### EXERCISE DESCRIPTION
Your task is to retype, word for word, the lines from the start of the data through the line holding "Diskusionsthread". Do not include the pictures.

### DATA FOR ANALYSIS
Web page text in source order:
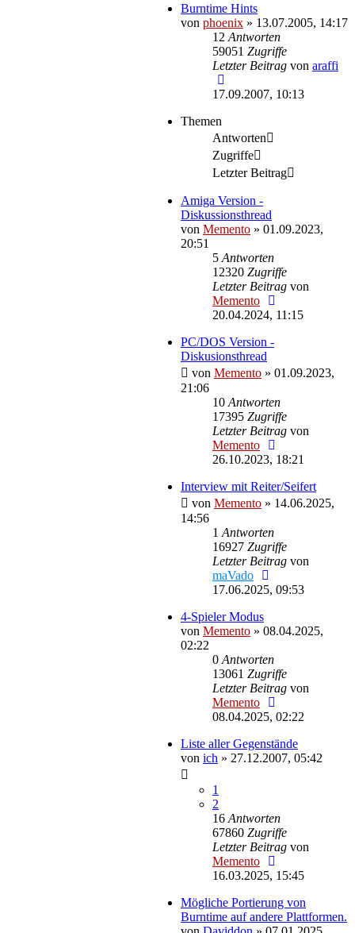
Burntime Hints
von phoenix » 13.07.2005, 14:17
12 Antworten
59051 Zugriffe
Letzter Beitrag von araffi
17.09.2007, 10:13
Themen
Antworten
Zugriffe
Letzter Beitrag
Amiga Version -
Diskussionsthread
von Memento » 01.09.2023,
20:51
5 Antworten
12320 Zugriffe
Letzter Beitrag von
Memento
20.04.2024, 11:15
PC/DOS Version -
Diskusionsthread
von Memento » 01.09.2023,
21:06
10 Antworten
17395 Zugriffe
Letzter Beitrag von
Memento
26.10.2023, 18:21
Interview mit Reiter/Seifert
von Memento » 14.06.2025,
14:56
1 Antworten
16927 Zugriffe
Letzter Beitrag von
maVado
17.06.2025, 09:53
4-Spieler Modus
von Memento » 08.04.2025,
02:22
0 Antworten
13061 Zugriffe
Letzter Beitrag von
Memento
08.04.2025, 02:22
Liste aller Gegenstände
von ich » 27.12.2007, 05:42
1
2
16 Antworten
67860 Zugriffe
Letzter Beitrag von
Memento
16.03.2025, 15:45
Mögliche Portierung von
Burntime auf andere Plattformen.
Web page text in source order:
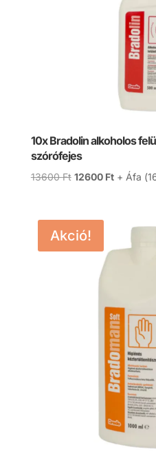
10x Bradolin alkoholos
szórófejes
13600Ft Original
13600 Ft.
12600 FtCurrent
12600 Ft.
+ Áfa (
Akció!
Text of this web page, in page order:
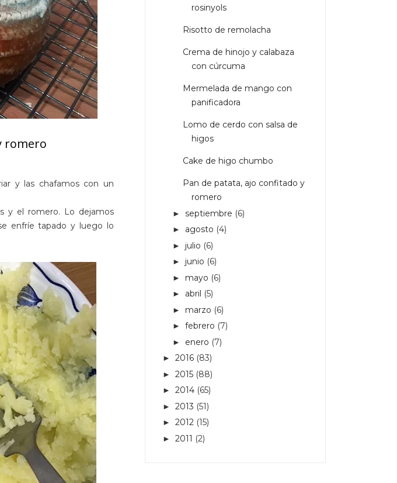
romero
y las chafamos con un
y el romero. Lo dejamos
enfríe tapado y luego lo
rosinyols
Risotto de remolacha
Crema de hinojo y calabaza
con cúrcuma
Mermelada de mango con
panificadora
Lomo de cerdo con salsa de
higos
Cake de higo chumbo
Pan de patata, ajo confitado y
romero
► septiembre (6)
► agosto (4)
► julio (6)
► junio (6)
► mayo (6)
► abril (5)
► marzo (6)
► febrero (7)
► enero (7)
► 2016 (83)
► 2015 (88)
► 2014 (65)
► 2013 (51)
► 2012 (15)
► 2011 (2)
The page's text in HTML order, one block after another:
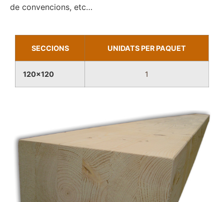
de convencions, etc…
SECCIONS UNIDATS PER PAQUET
120x120 1
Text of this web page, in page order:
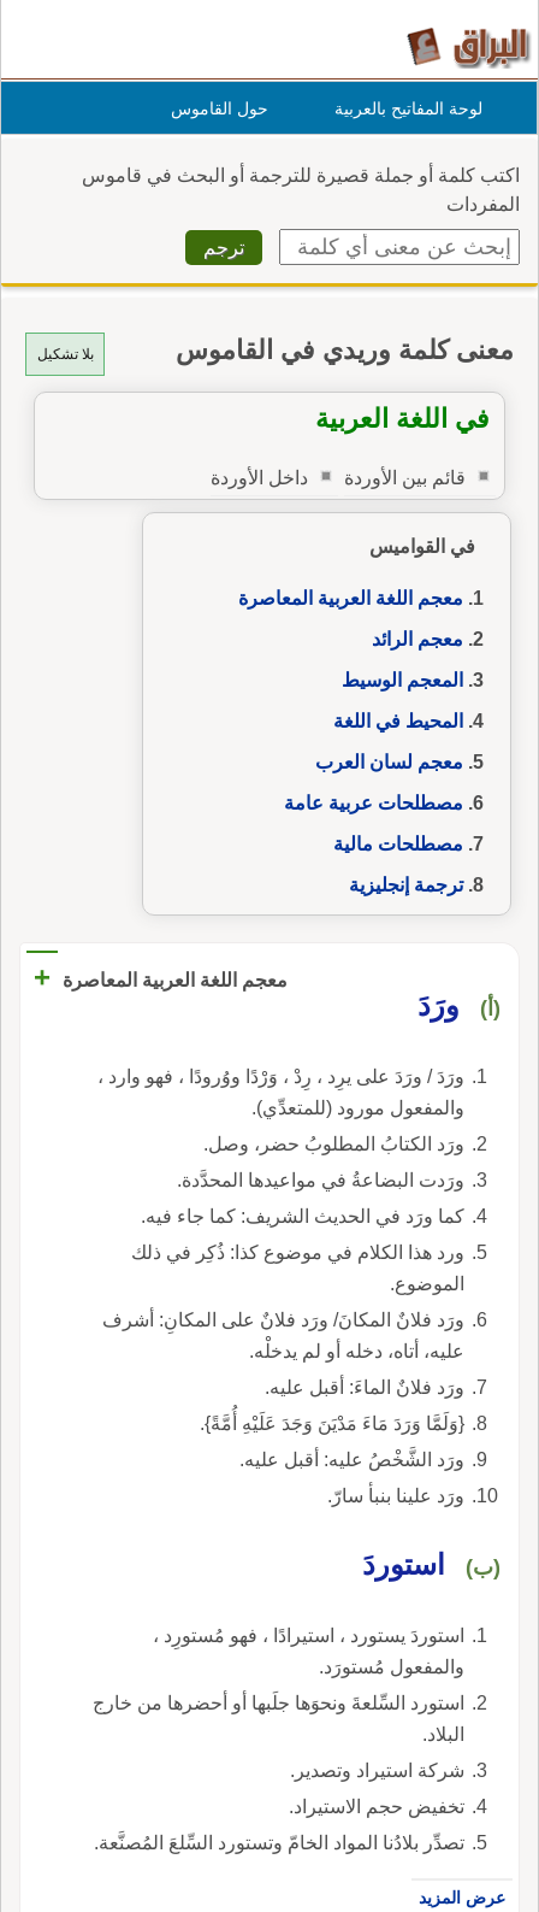
لوحة المفاتيح بالعربية حول القاموس
اكتب كلمة أو جملة قصيرة للترجمة أو البحث في قاموس
المفردات
بلا تشكيل معنى كلمة وريدي في القاموس
في اللغة العربية
قائم بين الأوردة داخل الأوردة
في القواميس
معجم اللغة العربية المعاصرة
معجم الرائد
المعجم الوسيط
المحيط في اللغة
معجم لسان العرب
مصطلحات عربية عامة
مصطلحات مالية
ترجمة إنجليزية
معجم اللغة العربية المعاصرة +
(أ) ورَدَ
ورَدَ / ورَدَ على يرِد ، رِدْ ، وَرْدًا ووُرودًا ، فهو وارد ،
والمفعول مورود (للمتعدِّي).
ورَد الكتابُ المطلوبُ حضر، وصل.
ورَدت البضاعةُ في مواعيدها المحدَّدة.
كما ورَد في الحديث الشريف: كما جاء فيه.
ورد هذا الكلام في موضوع كذا: ذُكِر في ذلك
الموضوع.
ورَد فلانٌ المكانَ/ ورَد فلانٌ على المكانِ: أشرف
عليه، أتاه، دخله أو لم يدخلْه.
ورَد فلانٌ الماءَ: أقبل عليه.
{وَلَمَّا وَرَدَ مَاءَ مَدْيَنَ وَجَدَ عَلَيْهِ أُمَّةً}.
ورَد الشَّخْصُ عليه: أقبل عليه.
ورَد علينا بنبأ سارّ.
(ب) استوردَ
استوردَ يستورد ، استيرادًا ، فهو مُستورِد ،
والمفعول مُستورَد.
استورد السِّلعةَ ونحوَها جلَبها أو أحضرها من خارج
البلاد.
شركة استيراد وتصدير.
تخفيض حجم الاستيراد.
تصدِّر بلادُنا المواد الخامّ وتستورد السِّلعَ المُصنَّعة.
عرض المزيد
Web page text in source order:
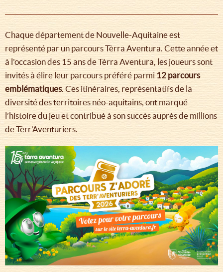
Chaque département de Nouvelle-Aquitaine est
représenté par un parcours Tèrra Aventura. Cette année et
à l'occasion des 15 ans de Tèrra Aventura, les joueurs sont
invités à élire leur parcours préféré parmi 12 parcours
emblématiques. Ces itinéraires, représentatifs de la
diversité des territoires néo-aquitains, ont marqué
l’histoire du jeu et contribué à son succès auprès de millions
de Tèrr’Aventuriers.
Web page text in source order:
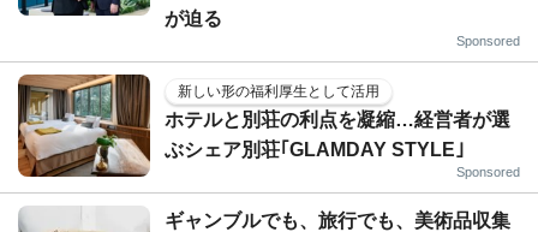
が迫る
Sponsored
新しい形の福利厚生として活用
ホテルと別荘の利点を凝縮…経営者が選
ぶシェア別荘｢GLAMDAY STYLE｣
Sponsored
ギャンブルでも、旅行でも、美術品収集
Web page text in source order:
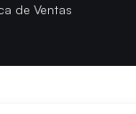
de Ventas
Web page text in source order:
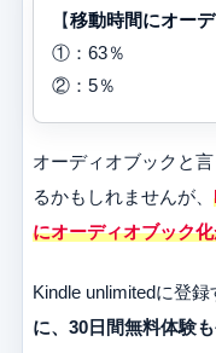
【移動時間にオー
①：63％
②：5％
オーディオブックと
るかもしれませんが、
にオーディオブック
Kindle unlimitedに登録
に、30日間無料体験
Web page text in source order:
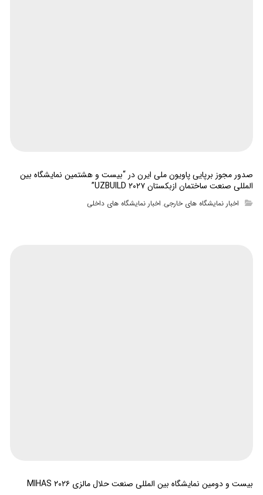
صدور مجوز برپایی پاویون ملی ایرن در “بیست و هشتمین نمایشگاه بین
المللی صنعت ساختمان ازبکستان UZBUILD ۲۰۲۷”
اخبار نمایشگاه های خارجی, اخبار نمایشگاه های داخلی
بیست و دومین نمایشگاه بین المللی صنعت حلال مالزی MIHAS ۲۰۲۶

### RESPONSE
Web page text in source order:
Burntime Hints
von phoenix » 13.07.2005, 14:17
12 Antworten
59051 Zugriffe
Letzter Beitrag von araffi
17.09.2007, 10:13
Themen
Antworten
Zugriffe
Letzter Beitrag
Amiga Version -
Diskussionsthread
von Memento » 01.09.2023,
20:51
5 Antworten
12320 Zugriffe
Letzter Beitrag von
Memento
20.04.2024, 11:15
PC/DOS Version -
Diskusionsthread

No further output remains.